_Try it_
Look through the records, and wherever the string "rates" turns up, copy out that line.

—————

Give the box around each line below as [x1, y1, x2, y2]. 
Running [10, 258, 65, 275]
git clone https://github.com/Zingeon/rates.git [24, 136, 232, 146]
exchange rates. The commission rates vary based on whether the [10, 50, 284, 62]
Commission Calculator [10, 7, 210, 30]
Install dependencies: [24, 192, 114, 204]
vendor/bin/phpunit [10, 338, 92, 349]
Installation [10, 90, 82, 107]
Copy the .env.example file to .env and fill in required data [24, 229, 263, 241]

—————

_Finished exercise_
git clone https://github.com/Zingeon/rates.git [24, 136, 232, 146]
exchange rates. The commission rates vary based on whether the [10, 50, 284, 62]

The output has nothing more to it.